▶ _Exercise brief_:
Reproduce the complete set of records exactly. No picture is to appear in the copy.

[Source data]
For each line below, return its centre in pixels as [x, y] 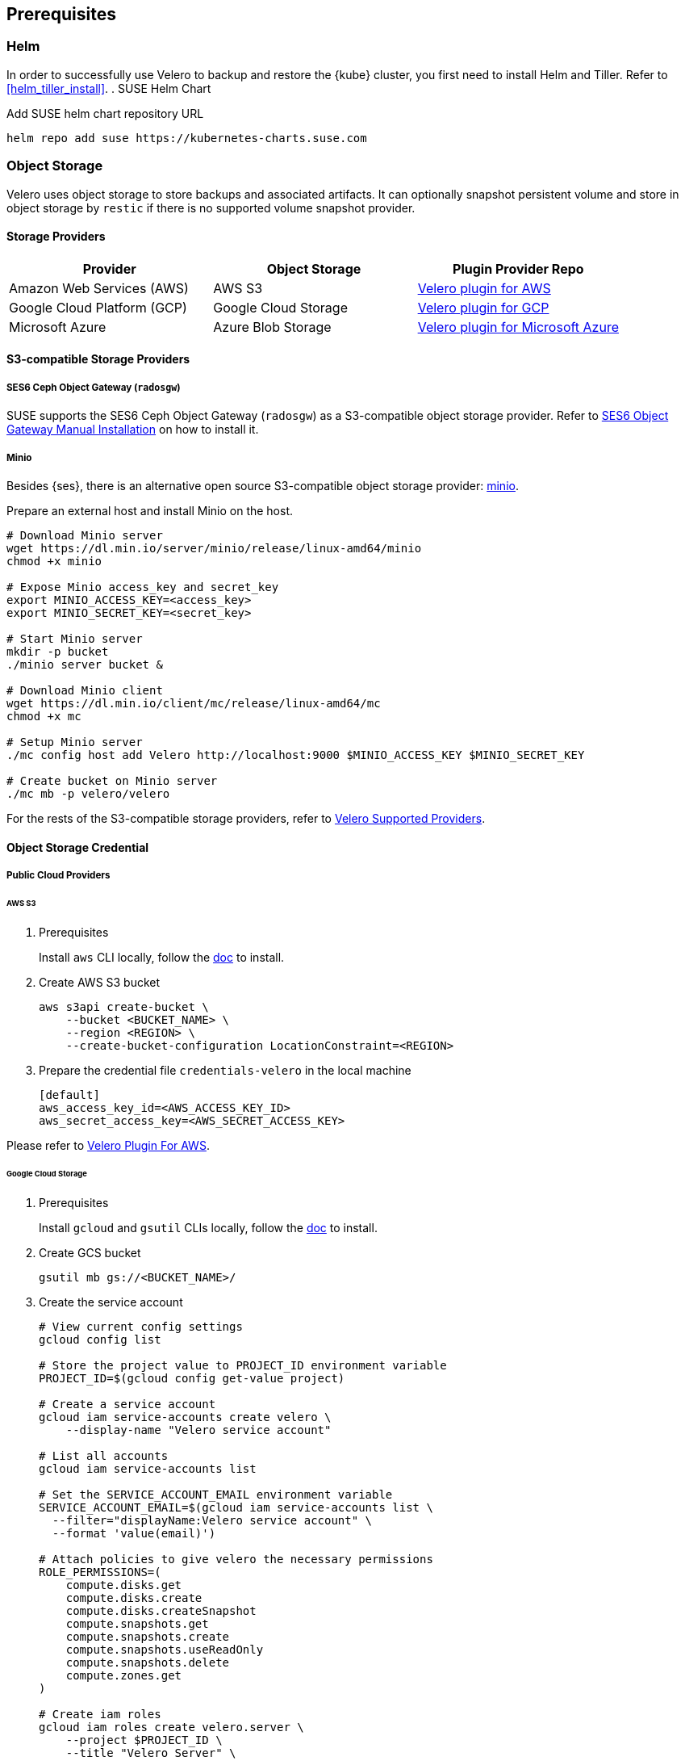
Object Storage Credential [78, 847]
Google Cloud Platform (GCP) [98, 307]
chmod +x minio [54, 561]
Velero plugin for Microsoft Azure [518, 327]
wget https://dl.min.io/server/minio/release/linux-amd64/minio [214, 548]
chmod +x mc [44, 716]
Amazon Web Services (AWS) [99, 288]
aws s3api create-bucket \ [124, 1006]
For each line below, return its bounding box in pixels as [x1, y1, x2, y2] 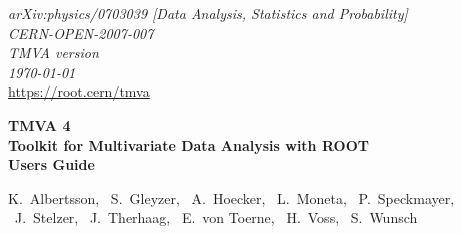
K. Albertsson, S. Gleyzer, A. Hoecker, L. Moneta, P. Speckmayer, [8, 187, 455, 208]
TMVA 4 [8, 114, 71, 135]
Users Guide [8, 154, 95, 175]
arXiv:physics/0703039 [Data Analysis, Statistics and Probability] [8, 3, 408, 23]
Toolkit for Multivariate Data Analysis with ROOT [8, 134, 369, 155]
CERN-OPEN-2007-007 [8, 22, 154, 43]
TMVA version [8, 42, 99, 63]
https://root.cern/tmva [8, 81, 150, 102]
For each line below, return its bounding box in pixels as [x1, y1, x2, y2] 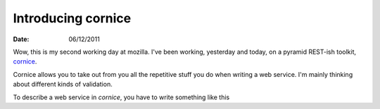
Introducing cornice [13, 10, 132, 26]
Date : [13, 35, 30, 43]
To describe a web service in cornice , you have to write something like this [13, 93, 230, 101]
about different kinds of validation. [13, 80, 113, 89]
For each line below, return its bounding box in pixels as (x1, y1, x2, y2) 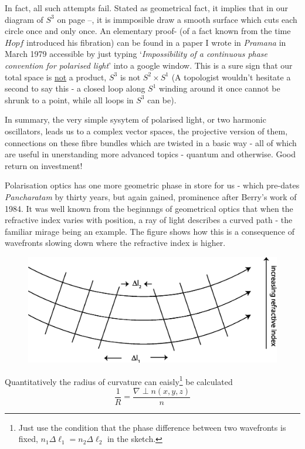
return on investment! (5, 159, 83, 171)
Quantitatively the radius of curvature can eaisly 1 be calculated (5, 373, 233, 387)
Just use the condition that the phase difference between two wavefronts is (18, 421, 286, 433)
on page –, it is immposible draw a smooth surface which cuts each (57, 13, 297, 25)
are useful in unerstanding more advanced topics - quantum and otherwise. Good (5, 148, 296, 160)
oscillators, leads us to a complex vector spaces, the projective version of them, (5, 124, 288, 137)
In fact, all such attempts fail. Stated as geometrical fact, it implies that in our (5, 2, 288, 13)
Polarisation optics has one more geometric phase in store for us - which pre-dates (5, 179, 300, 191)
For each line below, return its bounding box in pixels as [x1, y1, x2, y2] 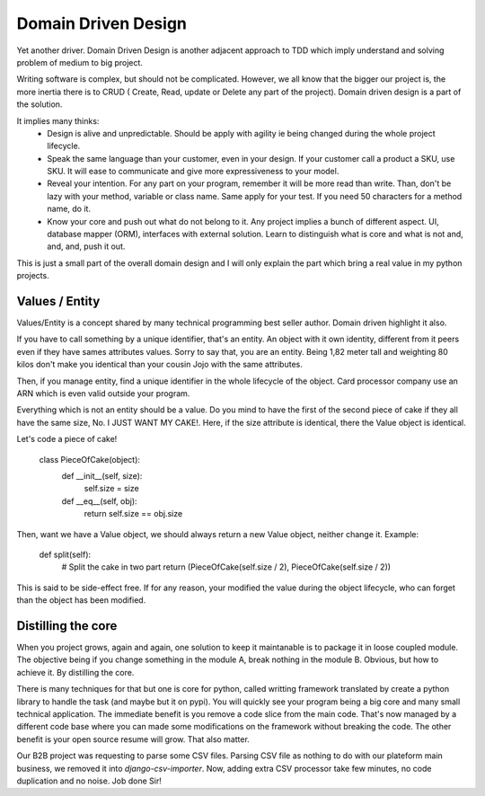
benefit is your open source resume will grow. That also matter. [16, 733, 251, 745]
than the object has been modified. [16, 595, 146, 606]
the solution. [16, 99, 63, 110]
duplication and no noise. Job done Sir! [16, 775, 162, 786]
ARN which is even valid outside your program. [16, 388, 190, 399]
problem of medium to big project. [16, 57, 144, 67]
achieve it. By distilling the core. [16, 667, 135, 677]
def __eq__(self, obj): [61, 495, 138, 507]
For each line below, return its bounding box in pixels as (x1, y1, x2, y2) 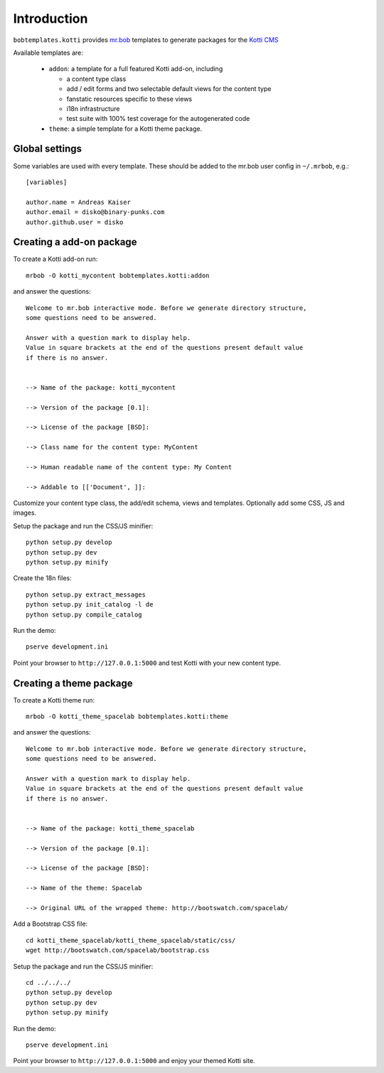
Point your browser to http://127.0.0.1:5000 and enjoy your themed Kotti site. (13, 1057, 255, 1065)
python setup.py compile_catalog (26, 610, 142, 619)
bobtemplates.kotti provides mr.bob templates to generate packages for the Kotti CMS (13, 36, 279, 44)
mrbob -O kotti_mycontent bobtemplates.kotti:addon (26, 271, 210, 279)
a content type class (66, 75, 127, 83)
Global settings (13, 143, 82, 155)
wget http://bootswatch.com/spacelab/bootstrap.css (26, 946, 210, 954)
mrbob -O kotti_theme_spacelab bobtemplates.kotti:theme (26, 712, 229, 721)
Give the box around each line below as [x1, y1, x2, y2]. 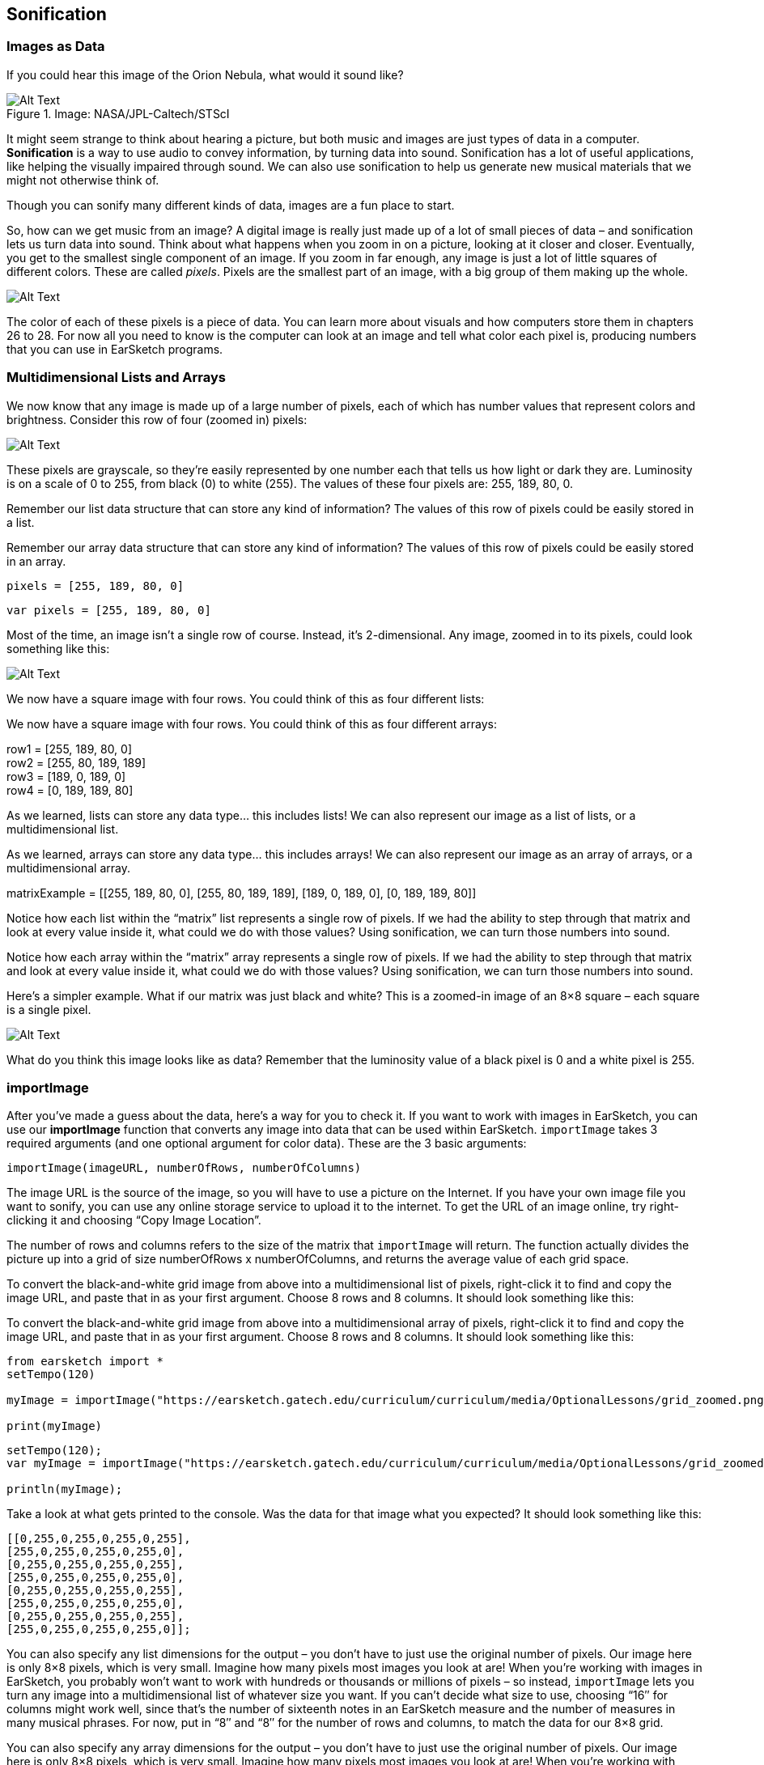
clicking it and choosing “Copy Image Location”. [6, 1213, 261, 1228]
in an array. [6, 554, 66, 568]
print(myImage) [6, 1419, 103, 1433]
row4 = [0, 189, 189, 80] [6, 783, 134, 797]
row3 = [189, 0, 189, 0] [6, 769, 126, 783]
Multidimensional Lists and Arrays [6, 369, 227, 386]
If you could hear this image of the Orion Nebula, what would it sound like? [6, 67, 404, 82]
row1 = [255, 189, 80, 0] [6, 741, 133, 756]
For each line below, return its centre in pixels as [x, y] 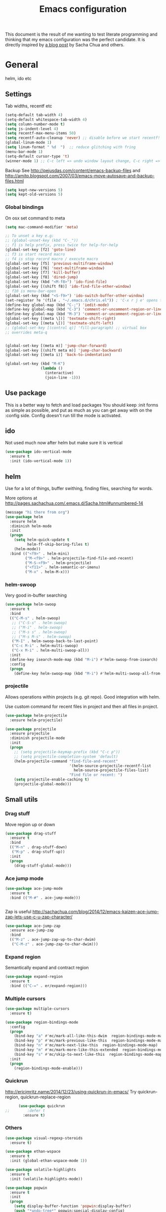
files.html [15, 181]
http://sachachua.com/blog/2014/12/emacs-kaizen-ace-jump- [96, 911]
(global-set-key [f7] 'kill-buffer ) [43, 273]
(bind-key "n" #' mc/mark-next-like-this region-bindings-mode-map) [86, 1045]
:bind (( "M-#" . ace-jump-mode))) [45, 898]
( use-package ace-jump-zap [33, 926]
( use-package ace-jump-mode [34, 888]
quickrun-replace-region [45, 1097]
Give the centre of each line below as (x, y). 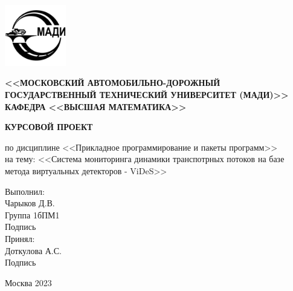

▶ _Solution_:
For each line below, return its centre in pixels as [x, y] 
Object Storage Credential [78, 847]
Google Cloud Platform (GCP) [98, 307]
chmod +x minio [54, 561]
Velero plugin for Microsoft Azure [518, 327]
wget https://dl.min.io/server/minio/release/linux-amd64/minio [214, 548]
chmod +x mc [44, 716]
Amazon Web Services (AWS) [99, 288]
aws s3api create-bucket \ [124, 1006]
For each line below, return its bounding box in pixels as [x1, y1, x2, y2] 
K. Albertsson, S. Gleyzer, A. Hoecker, L. Moneta, P. Speckmayer, [8, 187, 455, 208]
TMVA 4 [8, 114, 71, 135]
Users Guide [8, 154, 95, 175]
arXiv:physics/0703039 [Data Analysis, Statistics and Probability] [8, 3, 408, 23]
Toolkit for Multivariate Data Analysis with ROOT [8, 134, 369, 155]
CERN-OPEN-2007-007 [8, 22, 154, 43]
TMVA version [8, 42, 99, 63]
https://root.cern/tmva [8, 81, 150, 102]
For each line below, return its bounding box in pixels as [x1, y1, x2, y2] 
Introducing cornice [13, 10, 132, 26]
Date : [13, 35, 30, 43]
To describe a web service in cornice , you have to write something like this [13, 93, 230, 101]
about different kinds of validation. [13, 80, 113, 89]
For each line below, return its bounding box in pixels as (x1, y1, x2, y2) 
return on investment! (5, 159, 83, 171)
Quantitatively the radius of curvature can eaisly 1 be calculated (5, 373, 233, 387)
Just use the condition that the phase difference between two wavefronts is (18, 421, 286, 433)
on page –, it is immposible draw a smooth surface which cuts each (57, 13, 297, 25)
are useful in unerstanding more advanced topics - quantum and otherwise. Good (5, 148, 296, 160)
oscillators, leads us to a complex vector spaces, the projective version of them, (5, 124, 288, 137)
In fact, all such attempts fail. Stated as geometrical fact, it implies that in our (5, 2, 288, 13)
Polarisation optics has one more geometric phase in store for us - which pre-dates (5, 179, 300, 191)
For each line below, return its bounding box in pixels as [x1, y1, x2, y2] 
benefit is your open source resume will grow. That also matter. [16, 733, 251, 745]
than the object has been modified. [16, 595, 146, 606]
the solution. [16, 99, 63, 110]
duplication and no noise. Job done Sir! [16, 775, 162, 786]
ARN which is even valid outside your program. [16, 388, 190, 399]
problem of medium to big project. [16, 57, 144, 67]
achieve it. By distilling the core. [16, 667, 135, 677]
def __eq__(self, obj): [61, 495, 138, 507]
For each line below, return its bounding box in pixels as (x1, y1, x2, y2) 
Point your browser to http://127.0.0.1:5000 and enjoy your themed Kotti site. (13, 1057, 255, 1065)
python setup.py compile_catalog (26, 610, 142, 619)
bobtemplates.kotti provides mr.bob templates to generate packages for the Kotti CMS (13, 36, 279, 44)
mrbob -O kotti_mycontent bobtemplates.kotti:addon (26, 271, 210, 279)
a content type class (66, 75, 127, 83)
Global settings (13, 143, 82, 155)
wget http://bootswatch.com/spacelab/bootstrap.css (26, 946, 210, 954)
mrbob -O kotti_theme_spacelab bobtemplates.kotti:theme (26, 712, 229, 721)
Give the box around each line below as [x1, y1, x2, y2]. 
clicking it and choosing “Copy Image Location”. [6, 1213, 261, 1228]
in an array. [6, 554, 66, 568]
print(myImage) [6, 1419, 103, 1433]
row4 = [0, 189, 189, 80] [6, 783, 134, 797]
row3 = [189, 0, 189, 0] [6, 769, 126, 783]
Multidimensional Lists and Arrays [6, 369, 227, 386]
If you could hear this image of the Orion Nebula, what would it sound like? [6, 67, 404, 82]
row1 = [255, 189, 80, 0] [6, 741, 133, 756]
For each line below, return its centre in pixels as [x, y] 
files.html [15, 181]
http://sachachua.com/blog/2014/12/emacs-kaizen-ace-jump- [96, 911]
(global-set-key [f7] 'kill-buffer ) [43, 273]
(bind-key "n" #' mc/mark-next-like-this region-bindings-mode-map) [86, 1045]
:bind (( "M-#" . ace-jump-mode))) [45, 898]
( use-package ace-jump-zap [33, 926]
( use-package ace-jump-mode [34, 888]
quickrun-replace-region [45, 1097]
Give the centre of each line below as (x, y). 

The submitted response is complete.